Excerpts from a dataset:
* * * * *

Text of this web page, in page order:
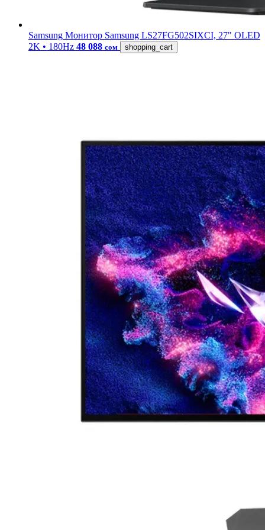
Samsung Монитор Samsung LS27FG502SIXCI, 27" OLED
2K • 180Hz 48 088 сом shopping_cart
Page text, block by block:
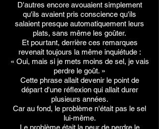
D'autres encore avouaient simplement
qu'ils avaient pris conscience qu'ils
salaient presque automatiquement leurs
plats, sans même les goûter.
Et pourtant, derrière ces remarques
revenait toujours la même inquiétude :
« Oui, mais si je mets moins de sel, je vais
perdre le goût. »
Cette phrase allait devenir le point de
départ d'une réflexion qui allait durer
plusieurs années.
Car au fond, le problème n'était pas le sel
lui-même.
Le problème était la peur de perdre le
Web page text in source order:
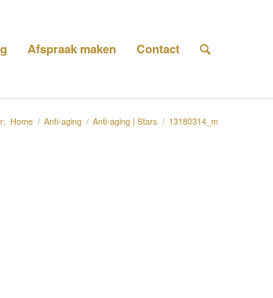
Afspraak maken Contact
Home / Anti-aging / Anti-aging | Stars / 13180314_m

* * * * *

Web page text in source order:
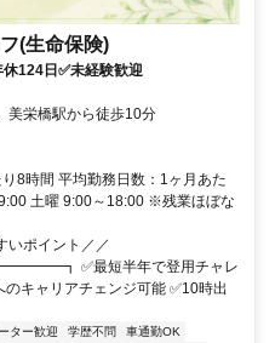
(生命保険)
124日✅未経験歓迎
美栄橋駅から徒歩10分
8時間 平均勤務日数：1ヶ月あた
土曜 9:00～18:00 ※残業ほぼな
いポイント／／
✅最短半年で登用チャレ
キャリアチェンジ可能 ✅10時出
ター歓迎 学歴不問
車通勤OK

* * * * *

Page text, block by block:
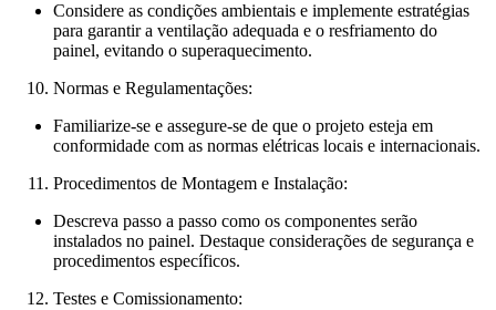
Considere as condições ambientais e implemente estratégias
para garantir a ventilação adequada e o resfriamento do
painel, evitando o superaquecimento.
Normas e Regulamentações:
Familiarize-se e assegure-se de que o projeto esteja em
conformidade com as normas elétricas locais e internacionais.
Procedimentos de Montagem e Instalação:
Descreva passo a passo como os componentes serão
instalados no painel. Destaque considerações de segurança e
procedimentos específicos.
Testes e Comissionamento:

* * * * *

» Task item: Text only, no pictures: please print exactly the lines above from the line with "plats, sans même les goûter." up to and including the line with "Home / Anti-aging", and nothing else.

» Result for this exercise:
plats, sans même les goûter.
Et pourtant, derrière ces remarques
revenait toujours la même inquiétude :
« Oui, mais si je mets moins de sel, je vais
perdre le goût. »
Cette phrase allait devenir le point de
départ d'une réflexion qui allait durer
plusieurs années.
Car au fond, le problème n'était pas le sel
lui-même.
Le problème était la peur de perdre le
Web page text in source order:
Afspraak maken Contact
Home / Anti-aging / Anti-aging | Stars / 13180314_m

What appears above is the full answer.